El historiador Paul Kennedy en su libro Auge y caída de las grandes potencias descubre en el sacrificio de recursos económicos por la supremacía militar una de las causas de decadencia de las grandes potencias. Su obra es advertencia premonitoria ante el costo que la administración norteamericana prevé para su propia “seguridad”.
Basta ojear la formación y muerte de los imperios para descubrir que siempre fueron vencidos por la descomposición interior, por su contracción material a causa de desproporcionados gastos improductivos y en ocasiones por pandemias de temor y exclusión de lo desconocido o diferente.
Estados Unidos está frente a un callejón sin salida. Según deslices de la información, los virus que atormentan a los medios de comunicación son criaturas propias y “obra de grupos de extrema derecha ocultos en el suelo patrio”.
Esto no basta para afirmar que el enemigo está en Estados Unidos. La realidad es mas exigente. El enemigo está en la descomposición que evidencia la política recién salida del cascarón del atentado del 11 de septiembre, el antiterrorismo, que según su saber combate al terrorismo en el ámbito mundial y mas aún allí “donde se encuentran sus intereses” y donde despliega sus fuerzas militares.

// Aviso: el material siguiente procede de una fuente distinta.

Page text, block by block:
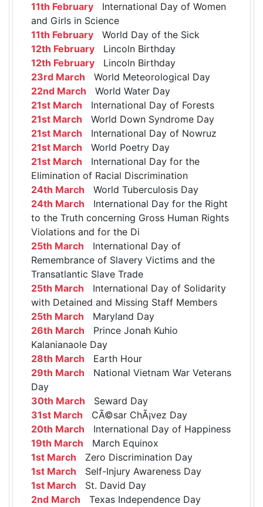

Hace miles de años, Roma fue infectada por un virus, los cristianos de las catacumbas. Pretendían lo que mas tarde lograron, sustituir a los dioses romanos por el suyo. Se diría que solo atentaban contra una fe, pero se constituyeron en un antecedente de la caída del imperio romano.
Hace quinientos años, el imperio español guiado por la todopoderosa Iglesia Católica, demolió la resistencia de los pueblos vernáculos de América, les impuso su dios con la Inquisición y la increíble creatividad de tormentos y suplicios. Eliminaron decenas de pueblos, lenguas y culturas. Pero el mismo oro que extrajo de este continente tan viejo como el europeo cristalizó en demanda para la producción inglesa y terminó con ese imperio donde no se ponía el sol.
Mas tarde, Inglaterra se incorporó al listado de potencias que encontrarían su caída en ese tipo de gastos improductivos.
La Unión Soviética devino en algo semejante a un imperio. El 24 de diciembre de 1991 amaneció disuelta. No hubo un solo disparo, grito de protesta, solitaria añoranza; nadie se puso de pie. Había nacido del sueño de la Revolución Bolchevique, pero después de la Segunda Guerra Mundial hizo del gasto militar que exigía la Guerra Fría un destino irrevocable que destrozó la forma de propiedad que propuso por no corresponder a la que la Historia requería.
Hoy, Estados Unidos concentra principios fatales de imperios -tan mortales como los individuos- cuyos períodos de existencia se han ido contrayendo de miles de años a centenares y decenas. Todo indica que frente a las determinaciones que los minan internamente no hay visión posible desde los ojos de sus administradores.
La caída de las Torres y un ala del Pentágono golpeó a deidades contemporáneas, el dinero y las armas. La respuesta fue el miedo. El Congreso convirtió en ley ese temor al autorizar la intervención en cualquier comunicación, internet, correspondencia, cuenta bancaria, la detención de sospechosos o el arbitrario paradero de cualquier ilegal.
Cuando Estados Unidos bombardea Afganistán se bombardea a sí mismo. Bombardea su autoridad que en ciertos momentos conquistó el mundo. Bombardea el potencial de su fuerza económica, la libertad de sus medios de comunicación, el valor de su propia historia libertaria. Niega la trascendencia de la investigación técnica y científica.
El pensamiento de la administración norteamericana viaja en bombas. Las armas portan sus ideas y las muertes que festejan, el destino de sí mismos. El terrible e inocultable temor que proyecta en los otros oculta el horror que le causan sus propias entrañas.
Estados Unidos teme hasta el paroxismo a sus inventos y criaturas ideológicas.
Los medios de comunicación recrean “el bien”; el mal no tiene voz, es apenas un blanco militar. Se niegan a la critica. Ahora explican las dificultades bélicas en Afganistán con el invierno.
No fue el invierno lo que impidió a Napoleón llegar a Moscú. El ejército francés había comenzado a descomponerse antes. En 1812 el imperio napoleónico decaía por un virus histórico interno.
En estos casos, las potencias convierten al invierno en cómplice de los “malos”. Sucedió igual con Hitler, como si el destino de la humanidad hubiese podido ser el fascismo. Algo de eso hay en la comprensión sobre la guerra contra Afganistán.
Estados Unidos se aproxima a un colapso psico-social. Sin embargo, el mundo aún espera que la racionalidad se erija contra la guerra, contra la euforia encubridora y en pos de una vida fraterna en el mundo.